Limitations & Future Work

  • VNE labeling depends on Gemini and may inherit VLM biases regarding brands, object categories, and long-tail cultural entities.
  • The evaluation set is limited to 30 objects and 100 samples; while it covers four attribute types, it is too small to fully represent real-world open-domain scenarios.
  • Coarse bounding-box masks support shape editing but may introduce background artifacts; changing the shape of rigid objects can also result in unrealistic geometry.
  • The focus is currently on single-object editing; multi-object interactions, occlusions, reflections, and physical consistency require more robust scene modeling.
  • vs InstructPix2Pix / UltraEdit / OmniGen: These general editors cover a wide range of tasks but lack stable joint constraints for intrinsic attributes and identity preservation. Alterbute specifically learns these variations via VNE supervision.
  • vs DreamBooth / subject-driven generation: Personalization methods emphasize instance preservation but often bind color and texture to the instance identity.
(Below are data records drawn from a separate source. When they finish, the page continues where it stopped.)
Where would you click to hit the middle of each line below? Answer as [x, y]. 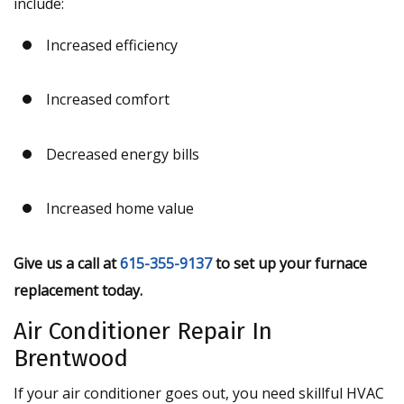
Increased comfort [107, 100]
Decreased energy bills [122, 154]
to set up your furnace [289, 263]
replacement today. [78, 290]
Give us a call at [67, 263]
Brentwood [71, 358]
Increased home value [119, 209]
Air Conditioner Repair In [143, 331]
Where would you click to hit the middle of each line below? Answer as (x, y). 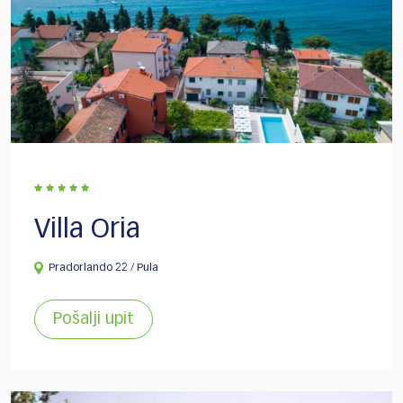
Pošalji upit (94, 319)
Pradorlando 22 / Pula (103, 268)
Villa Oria (87, 230)
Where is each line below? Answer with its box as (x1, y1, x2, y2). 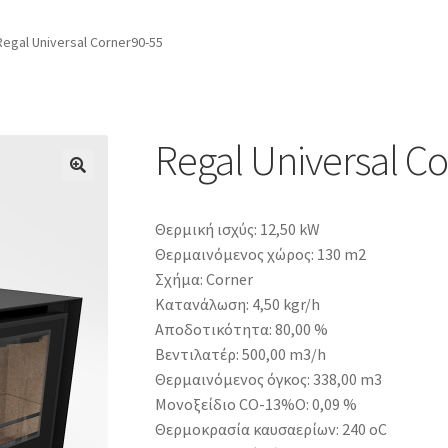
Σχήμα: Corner (154, 269, 253, 290)
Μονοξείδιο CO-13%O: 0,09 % (154, 394, 357, 415)
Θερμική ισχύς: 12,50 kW (154, 219, 320, 240)
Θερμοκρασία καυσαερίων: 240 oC (154, 419, 387, 440)
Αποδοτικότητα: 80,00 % (154, 319, 328, 340)
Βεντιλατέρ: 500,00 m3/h (154, 344, 326, 365)
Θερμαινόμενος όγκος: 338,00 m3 (154, 369, 382, 390)
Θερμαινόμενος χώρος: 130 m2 (154, 244, 366, 265)
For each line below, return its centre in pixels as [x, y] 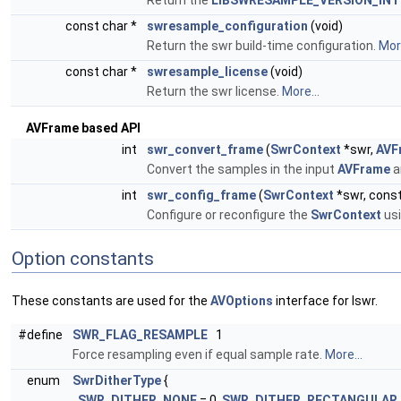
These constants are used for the [111, 301]
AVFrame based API [83, 128]
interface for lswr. [325, 301]
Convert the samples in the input [242, 169]
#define [42, 335]
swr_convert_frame [205, 149]
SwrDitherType [117, 380]
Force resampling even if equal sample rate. [199, 354]
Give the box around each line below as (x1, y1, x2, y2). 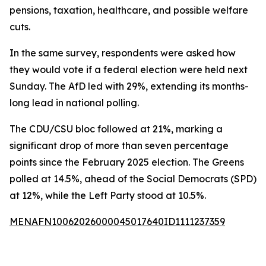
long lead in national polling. (9, 97, 139, 109)
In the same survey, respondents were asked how (9, 47, 236, 59)
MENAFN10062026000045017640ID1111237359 (9, 216, 225, 227)
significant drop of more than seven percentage (9, 140, 229, 151)
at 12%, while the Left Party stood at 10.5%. (9, 189, 206, 201)
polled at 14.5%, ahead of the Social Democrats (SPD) (9, 173, 256, 185)
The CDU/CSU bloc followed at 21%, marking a (9, 123, 223, 135)
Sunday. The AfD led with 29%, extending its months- (9, 80, 249, 92)
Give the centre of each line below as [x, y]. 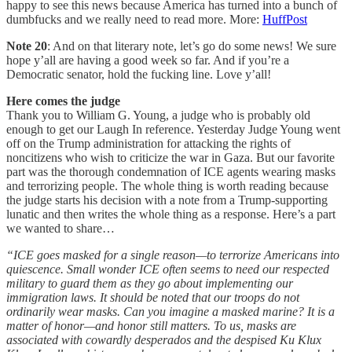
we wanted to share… [60, 228]
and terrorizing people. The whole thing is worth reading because [167, 185]
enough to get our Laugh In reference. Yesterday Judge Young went [173, 129]
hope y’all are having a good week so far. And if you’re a [148, 60]
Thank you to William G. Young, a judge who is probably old [158, 115]
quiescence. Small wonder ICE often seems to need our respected [168, 269]
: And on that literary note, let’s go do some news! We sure [192, 46]
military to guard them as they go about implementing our [150, 283]
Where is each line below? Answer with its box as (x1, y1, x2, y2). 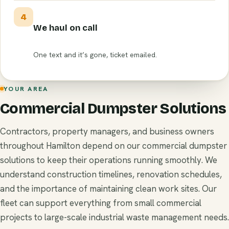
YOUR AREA (4, 84, 49, 93)
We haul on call (33, 22, 98, 34)
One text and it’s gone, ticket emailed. (33, 50, 157, 60)
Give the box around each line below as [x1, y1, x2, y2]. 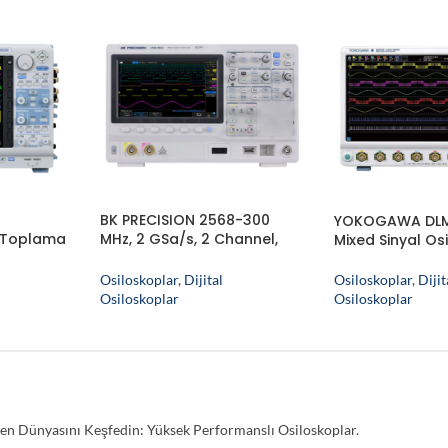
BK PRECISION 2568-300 [99, 210, 270, 231]
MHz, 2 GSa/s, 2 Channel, [99, 229, 278, 250]
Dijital [183, 271, 223, 289]
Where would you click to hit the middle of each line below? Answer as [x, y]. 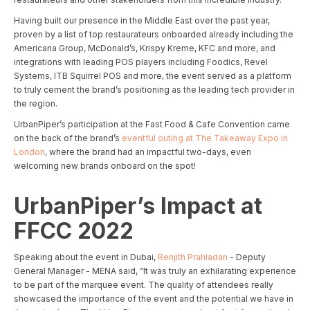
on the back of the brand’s [67, 138]
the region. [37, 104]
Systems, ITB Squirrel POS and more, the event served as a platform [153, 76]
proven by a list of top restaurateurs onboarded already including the [154, 35]
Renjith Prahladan [193, 257]
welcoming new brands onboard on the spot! [106, 166]
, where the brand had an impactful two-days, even [148, 152]
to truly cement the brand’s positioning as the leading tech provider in [154, 90]
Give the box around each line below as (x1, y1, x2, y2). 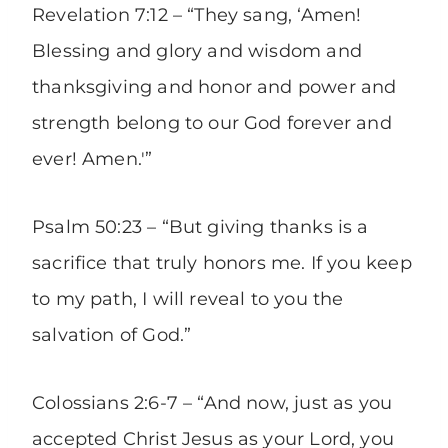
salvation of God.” (32, 324, 192, 347)
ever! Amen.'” (32, 148, 153, 171)
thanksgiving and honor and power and (32, 76, 397, 99)
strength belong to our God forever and (32, 112, 392, 135)
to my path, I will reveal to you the (32, 288, 344, 311)
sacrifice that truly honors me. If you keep (32, 252, 412, 275)
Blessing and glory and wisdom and (32, 40, 362, 63)
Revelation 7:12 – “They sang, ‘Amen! (32, 4, 362, 27)
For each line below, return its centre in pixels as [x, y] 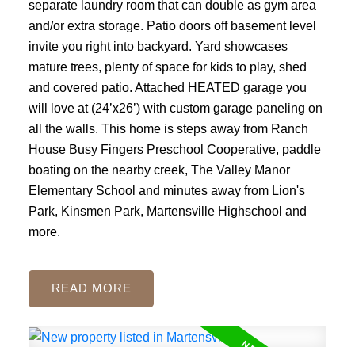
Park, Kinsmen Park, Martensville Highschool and [167, 211]
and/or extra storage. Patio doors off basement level [172, 26]
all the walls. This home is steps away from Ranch [168, 129]
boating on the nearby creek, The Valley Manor [159, 170]
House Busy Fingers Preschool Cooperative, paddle [174, 149]
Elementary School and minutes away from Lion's [166, 191]
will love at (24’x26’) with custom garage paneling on [175, 108]
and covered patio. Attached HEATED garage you [167, 88]
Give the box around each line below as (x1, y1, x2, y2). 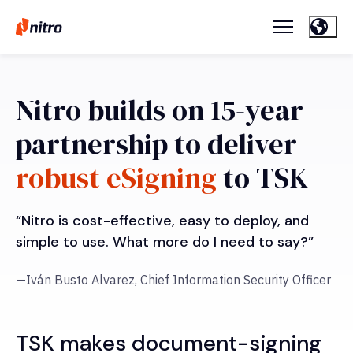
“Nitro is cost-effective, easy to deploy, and (16, 211, 309, 231)
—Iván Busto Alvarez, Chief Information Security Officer (16, 272, 331, 288)
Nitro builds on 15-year (16, 91, 303, 130)
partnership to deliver (16, 124, 297, 164)
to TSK (217, 158, 308, 198)
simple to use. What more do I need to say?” (16, 232, 314, 252)
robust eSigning (16, 158, 217, 198)
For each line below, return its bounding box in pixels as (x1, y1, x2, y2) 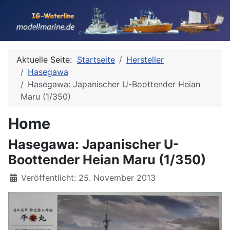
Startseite (77, 54, 115, 65)
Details (8, 172, 35, 182)
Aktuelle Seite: (16, 54, 77, 65)
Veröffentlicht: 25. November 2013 (21, 172, 156, 183)
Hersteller (126, 54, 164, 65)
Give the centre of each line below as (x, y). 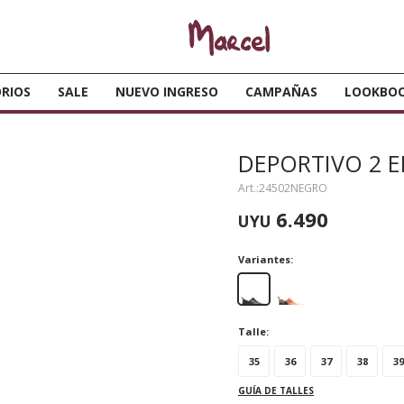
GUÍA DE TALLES (276, 390)
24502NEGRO (293, 188)
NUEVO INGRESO (167, 92)
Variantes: (266, 259)
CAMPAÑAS (281, 92)
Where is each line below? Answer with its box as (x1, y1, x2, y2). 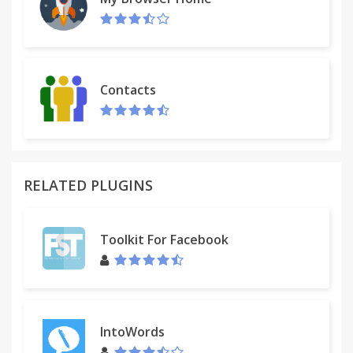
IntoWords (100, 322, 165, 340)
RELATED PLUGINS (24, 176, 153, 195)
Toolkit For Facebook (100, 230, 229, 248)
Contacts (100, 80, 156, 98)
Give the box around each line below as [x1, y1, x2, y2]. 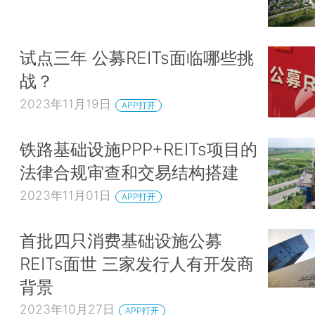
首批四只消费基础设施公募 [20, 229, 222, 251]
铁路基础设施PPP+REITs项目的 [20, 139, 257, 160]
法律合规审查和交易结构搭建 [20, 162, 239, 184]
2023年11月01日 [20, 187, 111, 202]
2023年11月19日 [20, 96, 111, 112]
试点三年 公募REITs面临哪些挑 [20, 47, 254, 69]
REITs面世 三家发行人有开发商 [20, 252, 254, 274]
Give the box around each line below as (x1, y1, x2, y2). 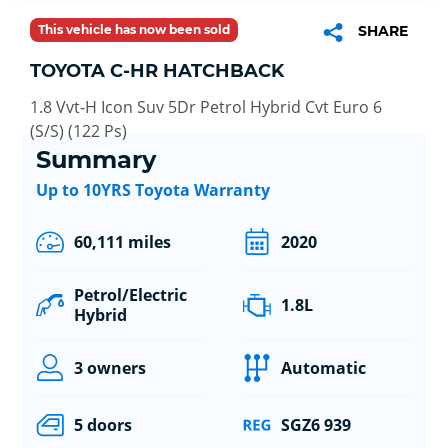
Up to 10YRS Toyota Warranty (35, 179, 270, 202)
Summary (35, 145, 156, 175)
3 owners (73, 357, 146, 380)
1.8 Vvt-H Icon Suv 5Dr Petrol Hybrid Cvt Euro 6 (30, 95, 382, 118)
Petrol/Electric (73, 284, 187, 307)
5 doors (73, 414, 132, 437)
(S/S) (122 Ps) (30, 119, 127, 142)
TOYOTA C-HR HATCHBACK (30, 59, 284, 82)
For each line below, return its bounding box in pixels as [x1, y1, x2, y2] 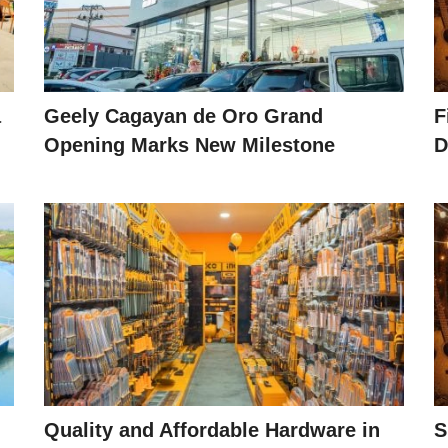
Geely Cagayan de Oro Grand [44, 105, 323, 128]
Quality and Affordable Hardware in [44, 418, 380, 441]
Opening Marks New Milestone [44, 134, 335, 157]
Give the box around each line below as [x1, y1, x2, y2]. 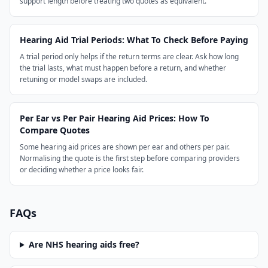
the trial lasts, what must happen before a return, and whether [20, 63, 226, 73]
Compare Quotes [20, 124, 90, 136]
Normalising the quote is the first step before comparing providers [20, 153, 240, 163]
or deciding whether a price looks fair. [20, 165, 144, 175]
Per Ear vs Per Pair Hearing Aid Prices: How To [20, 112, 209, 124]
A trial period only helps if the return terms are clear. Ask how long [20, 51, 239, 62]
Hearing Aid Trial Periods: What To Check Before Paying [20, 34, 248, 45]
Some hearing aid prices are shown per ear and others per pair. [20, 142, 230, 152]

Alterbute allows these to vary within the same VNE, making it better suited for attribute editing.
  • vs MaterialFusion / MimicBrush: These methods target single attributes like material or texture; Alterbute provides a unified model for color, texture, material, and shape.
  • Insight: The bottleneck in many generative tasks is not just model architecture, but the semantic granularity of supervision. Finding an appropriate intermediate label layer can transform "impossible-to-collect" data into automatically constructible data.

Rating

  • Novelty: ⭐⭐⭐⭐☆ The VNE identity definition and relaxed training targets are highly creative; the model core remains based on established diffusion editing paradigms.
  • Experimental Thoroughness: ⭐⭐⭐⭐☆ Includes user studies, VLM evaluations, standard metrics, and training budget analysis, though the benchmark scale is relatively small.
  • Writing Quality: ⭐⭐⭐⭐☆ The motivation is clearly articulated, and the explanation of the identity definition spectrum is particularly helpful for understanding the methodology.
  • Value: ⭐⭐⭐⭐☆ Offers significant insights into controllable image editing and supervised data construction, especially for product-level object attribute editing.